AIM OF THE EXERCISE: Set the records down again, exactly, without their images.

INPUT RECORDS:

┏━━

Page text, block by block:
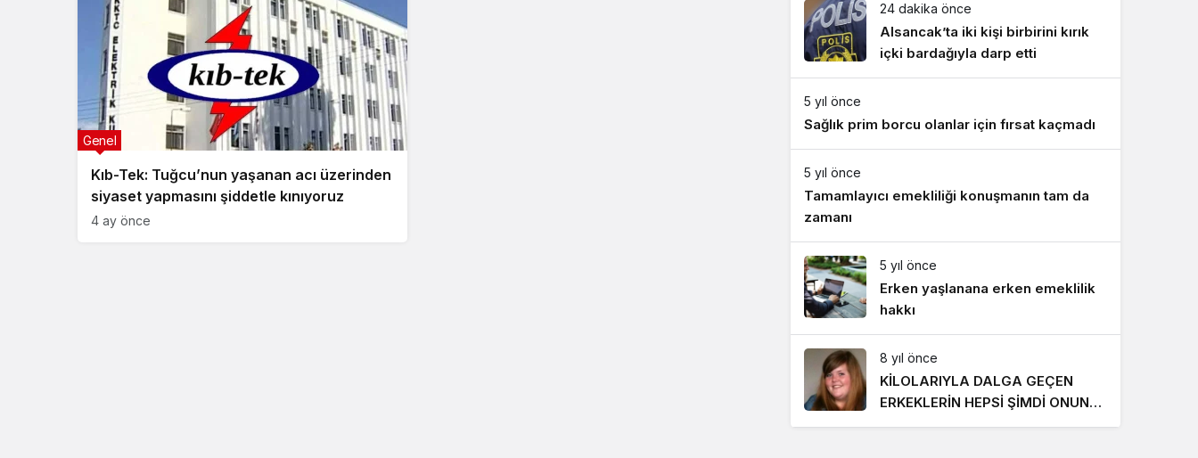
Gündüz modunu seçin.
Kıb-Tek: Tuğcu’nun yaşanan acı üzerinden
siyaset yapmasını şiddetle kınıyoruz
Genel
4 ay önce
24 dakika önce
Alsancak’ta iki kişi birbirini kırık
içki bardağıyla darp etti
5 yıl önce
Sağlık prim borcu olanlar için fırsat kaçmadı
5 yıl önce
Tamamlayıcı emekliliği konuşmanın tam da
zamanı
5 yıl önce
Erken yaşlanana erken emeklilik
hakkı
8 yıl önce
KİLOLARIYLA DALGA GEÇEN
ERKEKLERİN HEPSİ ŞİMDİ ONUN
PEŞİNDE! SON HALİ İNANILMAZ

┗━━

TASK RESULT:
Page text, block by block:
Gündüz modunu seçin.
Kıb-Tek: Tuğcu’nun yaşanan acı üzerinden
siyaset yapmasını şiddetle kınıyoruz
Genel
4 ay önce
24 dakika önce
Alsancak’ta iki kişi birbirini kırık
içki bardağıyla darp etti
5 yıl önce
Sağlık prim borcu olanlar için fırsat kaçmadı
5 yıl önce
Tamamlayıcı emekliliği konuşmanın tam da
zamanı
5 yıl önce
Erken yaşlanana erken emeklilik
hakkı
8 yıl önce
KİLOLARIYLA DALGA GEÇEN
ERKEKLERİN HEPSİ ŞİMDİ ONUN
PEŞİNDE! SON HALİ İNANILMAZ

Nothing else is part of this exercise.